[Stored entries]

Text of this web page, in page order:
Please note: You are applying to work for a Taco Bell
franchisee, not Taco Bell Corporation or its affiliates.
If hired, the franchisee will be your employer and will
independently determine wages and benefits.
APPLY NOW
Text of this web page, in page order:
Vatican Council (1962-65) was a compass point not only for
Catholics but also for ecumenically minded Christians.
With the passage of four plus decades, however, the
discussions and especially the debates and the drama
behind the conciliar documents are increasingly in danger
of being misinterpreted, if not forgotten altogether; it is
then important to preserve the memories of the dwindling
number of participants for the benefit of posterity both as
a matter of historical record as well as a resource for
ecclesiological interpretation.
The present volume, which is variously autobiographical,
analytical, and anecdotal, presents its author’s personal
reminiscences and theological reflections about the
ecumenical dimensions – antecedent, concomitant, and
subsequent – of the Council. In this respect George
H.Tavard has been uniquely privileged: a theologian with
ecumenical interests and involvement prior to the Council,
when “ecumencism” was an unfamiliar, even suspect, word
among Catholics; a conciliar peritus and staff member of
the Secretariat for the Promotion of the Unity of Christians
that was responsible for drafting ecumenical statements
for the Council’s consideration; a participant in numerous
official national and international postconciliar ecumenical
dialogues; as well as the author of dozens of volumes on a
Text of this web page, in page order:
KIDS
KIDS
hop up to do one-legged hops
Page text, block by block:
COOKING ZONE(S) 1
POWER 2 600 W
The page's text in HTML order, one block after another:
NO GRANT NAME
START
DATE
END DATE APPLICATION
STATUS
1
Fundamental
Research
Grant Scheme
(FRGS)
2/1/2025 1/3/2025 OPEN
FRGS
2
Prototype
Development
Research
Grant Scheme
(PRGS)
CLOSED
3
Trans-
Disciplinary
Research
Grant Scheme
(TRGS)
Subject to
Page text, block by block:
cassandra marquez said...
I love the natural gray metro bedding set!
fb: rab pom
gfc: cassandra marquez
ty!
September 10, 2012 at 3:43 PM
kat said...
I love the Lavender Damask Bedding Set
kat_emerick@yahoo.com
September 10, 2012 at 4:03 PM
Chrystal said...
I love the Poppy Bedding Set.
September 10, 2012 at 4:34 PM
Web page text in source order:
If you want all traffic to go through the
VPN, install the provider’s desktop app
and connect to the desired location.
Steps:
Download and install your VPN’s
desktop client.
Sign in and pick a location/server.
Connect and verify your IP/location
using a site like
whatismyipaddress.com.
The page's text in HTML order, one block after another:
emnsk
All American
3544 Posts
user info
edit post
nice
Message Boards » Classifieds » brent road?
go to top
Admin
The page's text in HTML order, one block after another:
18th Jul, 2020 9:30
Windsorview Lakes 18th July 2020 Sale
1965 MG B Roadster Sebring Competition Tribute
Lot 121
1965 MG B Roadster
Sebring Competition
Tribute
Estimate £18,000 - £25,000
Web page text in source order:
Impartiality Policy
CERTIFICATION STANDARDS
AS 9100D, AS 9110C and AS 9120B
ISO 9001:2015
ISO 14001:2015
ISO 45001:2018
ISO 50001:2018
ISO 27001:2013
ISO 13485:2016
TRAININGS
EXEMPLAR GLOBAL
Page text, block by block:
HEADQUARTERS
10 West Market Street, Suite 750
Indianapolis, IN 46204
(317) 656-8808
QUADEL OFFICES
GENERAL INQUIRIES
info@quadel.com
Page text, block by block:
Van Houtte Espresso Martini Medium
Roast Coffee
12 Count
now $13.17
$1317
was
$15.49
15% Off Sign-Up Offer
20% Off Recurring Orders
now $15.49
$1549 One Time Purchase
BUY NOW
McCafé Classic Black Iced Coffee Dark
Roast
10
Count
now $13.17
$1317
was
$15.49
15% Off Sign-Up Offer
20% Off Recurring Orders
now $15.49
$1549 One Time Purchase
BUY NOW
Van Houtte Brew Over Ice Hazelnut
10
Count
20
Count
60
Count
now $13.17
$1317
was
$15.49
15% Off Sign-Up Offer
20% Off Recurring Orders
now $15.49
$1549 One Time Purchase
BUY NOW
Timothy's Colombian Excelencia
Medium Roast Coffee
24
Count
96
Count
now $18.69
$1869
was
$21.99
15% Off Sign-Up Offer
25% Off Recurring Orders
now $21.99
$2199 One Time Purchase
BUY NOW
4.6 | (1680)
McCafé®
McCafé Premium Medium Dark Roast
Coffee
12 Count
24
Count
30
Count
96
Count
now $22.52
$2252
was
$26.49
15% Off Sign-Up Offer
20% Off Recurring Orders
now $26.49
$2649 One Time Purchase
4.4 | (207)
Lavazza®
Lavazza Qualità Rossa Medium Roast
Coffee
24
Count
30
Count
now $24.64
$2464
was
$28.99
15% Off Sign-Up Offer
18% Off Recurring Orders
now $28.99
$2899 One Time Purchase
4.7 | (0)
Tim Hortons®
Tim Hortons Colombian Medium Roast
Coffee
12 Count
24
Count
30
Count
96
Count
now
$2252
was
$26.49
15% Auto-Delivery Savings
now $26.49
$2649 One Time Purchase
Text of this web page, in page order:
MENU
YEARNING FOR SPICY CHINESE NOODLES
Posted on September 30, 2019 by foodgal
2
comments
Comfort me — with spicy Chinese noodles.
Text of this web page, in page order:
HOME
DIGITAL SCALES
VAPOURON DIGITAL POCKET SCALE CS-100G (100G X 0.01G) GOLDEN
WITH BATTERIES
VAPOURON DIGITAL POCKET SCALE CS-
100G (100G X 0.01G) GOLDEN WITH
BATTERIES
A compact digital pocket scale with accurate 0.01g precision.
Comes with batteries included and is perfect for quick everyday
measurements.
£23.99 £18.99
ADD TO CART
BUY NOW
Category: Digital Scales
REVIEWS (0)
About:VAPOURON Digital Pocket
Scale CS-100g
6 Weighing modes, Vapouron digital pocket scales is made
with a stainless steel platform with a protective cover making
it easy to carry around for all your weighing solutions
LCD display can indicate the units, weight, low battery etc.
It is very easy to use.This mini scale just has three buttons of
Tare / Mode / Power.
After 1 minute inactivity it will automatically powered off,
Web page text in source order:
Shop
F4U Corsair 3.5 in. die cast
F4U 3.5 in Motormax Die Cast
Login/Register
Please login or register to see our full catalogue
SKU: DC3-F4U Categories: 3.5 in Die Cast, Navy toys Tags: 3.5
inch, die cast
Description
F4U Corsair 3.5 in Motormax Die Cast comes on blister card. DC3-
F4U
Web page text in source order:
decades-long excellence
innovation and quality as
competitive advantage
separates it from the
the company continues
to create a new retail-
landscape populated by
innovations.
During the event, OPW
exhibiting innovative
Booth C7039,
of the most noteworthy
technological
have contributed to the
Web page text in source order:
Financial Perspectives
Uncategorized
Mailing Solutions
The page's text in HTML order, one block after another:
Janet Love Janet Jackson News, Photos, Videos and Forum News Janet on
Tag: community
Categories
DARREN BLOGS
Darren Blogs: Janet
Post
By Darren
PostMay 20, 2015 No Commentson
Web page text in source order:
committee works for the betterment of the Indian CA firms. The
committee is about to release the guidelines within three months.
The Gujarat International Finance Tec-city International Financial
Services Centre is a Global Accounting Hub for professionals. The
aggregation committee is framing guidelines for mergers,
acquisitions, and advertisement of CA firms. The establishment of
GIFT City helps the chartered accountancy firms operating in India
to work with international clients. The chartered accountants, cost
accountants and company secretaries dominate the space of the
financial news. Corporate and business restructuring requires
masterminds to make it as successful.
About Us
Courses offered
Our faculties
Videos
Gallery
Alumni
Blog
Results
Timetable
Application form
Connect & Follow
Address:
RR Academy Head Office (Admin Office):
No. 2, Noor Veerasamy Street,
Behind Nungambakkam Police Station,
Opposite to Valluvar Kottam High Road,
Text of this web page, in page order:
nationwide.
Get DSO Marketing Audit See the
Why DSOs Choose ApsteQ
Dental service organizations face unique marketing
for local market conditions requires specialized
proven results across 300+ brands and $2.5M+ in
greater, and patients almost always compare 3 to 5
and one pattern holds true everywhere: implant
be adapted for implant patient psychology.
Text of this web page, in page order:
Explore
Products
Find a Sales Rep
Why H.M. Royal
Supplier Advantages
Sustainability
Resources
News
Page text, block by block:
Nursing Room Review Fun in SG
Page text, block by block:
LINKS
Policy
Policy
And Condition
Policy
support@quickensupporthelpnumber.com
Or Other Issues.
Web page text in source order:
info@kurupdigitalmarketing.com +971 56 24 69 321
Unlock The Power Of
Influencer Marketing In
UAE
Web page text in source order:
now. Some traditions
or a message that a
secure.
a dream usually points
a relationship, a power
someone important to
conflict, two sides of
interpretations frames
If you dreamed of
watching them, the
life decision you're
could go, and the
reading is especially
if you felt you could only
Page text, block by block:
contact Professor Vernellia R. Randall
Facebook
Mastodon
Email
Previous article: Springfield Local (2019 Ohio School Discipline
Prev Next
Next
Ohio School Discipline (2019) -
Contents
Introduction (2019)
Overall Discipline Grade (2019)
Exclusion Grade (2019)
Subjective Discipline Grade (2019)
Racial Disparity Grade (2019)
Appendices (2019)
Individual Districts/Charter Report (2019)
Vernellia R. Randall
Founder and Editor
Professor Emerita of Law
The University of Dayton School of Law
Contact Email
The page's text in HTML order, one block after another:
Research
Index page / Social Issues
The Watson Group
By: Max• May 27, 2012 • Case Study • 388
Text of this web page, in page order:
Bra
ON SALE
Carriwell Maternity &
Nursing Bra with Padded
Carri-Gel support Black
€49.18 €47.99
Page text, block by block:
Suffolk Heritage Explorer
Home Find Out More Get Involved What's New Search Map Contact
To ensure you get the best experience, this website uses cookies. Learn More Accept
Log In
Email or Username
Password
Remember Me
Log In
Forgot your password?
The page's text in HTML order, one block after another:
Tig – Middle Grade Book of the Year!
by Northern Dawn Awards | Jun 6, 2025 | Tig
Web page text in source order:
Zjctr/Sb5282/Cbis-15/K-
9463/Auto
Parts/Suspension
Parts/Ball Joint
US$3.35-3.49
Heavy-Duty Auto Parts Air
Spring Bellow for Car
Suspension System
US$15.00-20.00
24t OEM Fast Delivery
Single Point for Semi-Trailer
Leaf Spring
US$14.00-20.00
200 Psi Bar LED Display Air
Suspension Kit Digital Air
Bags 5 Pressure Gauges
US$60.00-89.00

PROBLEM =>
Lines from the one containing "Parts/Suspension" through the last line of the data above are the only output wanted; restate them exactly.

TASK OUTPUT =>
Parts/Suspension
Parts/Ball Joint
US$3.35-3.49
Heavy-Duty Auto Parts Air
Spring Bellow for Car
Suspension System
US$15.00-20.00
24t OEM Fast Delivery
Single Point for Semi-Trailer
Leaf Spring
US$14.00-20.00
200 Psi Bar LED Display Air
Suspension Kit Digital Air
Bags 5 Pressure Gauges
US$60.00-89.00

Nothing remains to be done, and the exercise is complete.